-- Exercise goal --
Look for the line that contains "Folgende Motivationen stehen"; output that line and every line after it exactly, through the final line of the material below, and nothing else.

[[ Material provided open ]]

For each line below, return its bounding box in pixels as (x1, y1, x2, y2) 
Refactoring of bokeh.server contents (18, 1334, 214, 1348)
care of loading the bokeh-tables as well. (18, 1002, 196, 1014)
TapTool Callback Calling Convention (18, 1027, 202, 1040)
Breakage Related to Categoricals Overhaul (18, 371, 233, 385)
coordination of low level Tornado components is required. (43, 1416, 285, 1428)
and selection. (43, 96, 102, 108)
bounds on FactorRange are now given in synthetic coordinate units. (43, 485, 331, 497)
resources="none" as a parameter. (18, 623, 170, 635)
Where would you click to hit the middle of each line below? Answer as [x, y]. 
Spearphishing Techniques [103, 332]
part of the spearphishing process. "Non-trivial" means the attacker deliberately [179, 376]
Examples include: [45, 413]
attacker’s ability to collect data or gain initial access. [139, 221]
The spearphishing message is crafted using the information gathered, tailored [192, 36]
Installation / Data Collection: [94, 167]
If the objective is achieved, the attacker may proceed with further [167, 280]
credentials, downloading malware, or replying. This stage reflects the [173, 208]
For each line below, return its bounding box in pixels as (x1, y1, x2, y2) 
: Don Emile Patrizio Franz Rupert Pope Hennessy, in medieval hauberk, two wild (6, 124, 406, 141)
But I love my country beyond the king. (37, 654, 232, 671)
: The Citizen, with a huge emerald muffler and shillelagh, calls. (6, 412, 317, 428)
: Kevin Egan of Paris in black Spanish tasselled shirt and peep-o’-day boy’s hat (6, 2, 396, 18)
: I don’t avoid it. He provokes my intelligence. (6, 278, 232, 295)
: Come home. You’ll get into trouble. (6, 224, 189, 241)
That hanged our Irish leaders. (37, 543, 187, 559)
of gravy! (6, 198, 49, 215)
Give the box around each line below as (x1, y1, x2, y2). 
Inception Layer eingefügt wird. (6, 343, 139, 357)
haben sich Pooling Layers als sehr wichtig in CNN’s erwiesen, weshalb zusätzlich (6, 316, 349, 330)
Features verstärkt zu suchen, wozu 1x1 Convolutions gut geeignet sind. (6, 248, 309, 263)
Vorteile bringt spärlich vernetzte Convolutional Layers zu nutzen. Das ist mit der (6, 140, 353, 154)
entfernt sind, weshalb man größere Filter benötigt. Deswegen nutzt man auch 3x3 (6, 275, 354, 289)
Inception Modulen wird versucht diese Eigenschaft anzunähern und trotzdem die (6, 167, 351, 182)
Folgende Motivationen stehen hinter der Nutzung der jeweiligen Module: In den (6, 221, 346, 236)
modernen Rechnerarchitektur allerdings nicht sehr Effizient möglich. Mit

[[ Material provided closed ]]

-- Answer space --
Folgende Motivationen stehen hinter der Nutzung der jeweiligen Module: In den (6, 221, 346, 236)
modernen Rechnerarchitektur allerdings nicht sehr Effizient möglich. Mit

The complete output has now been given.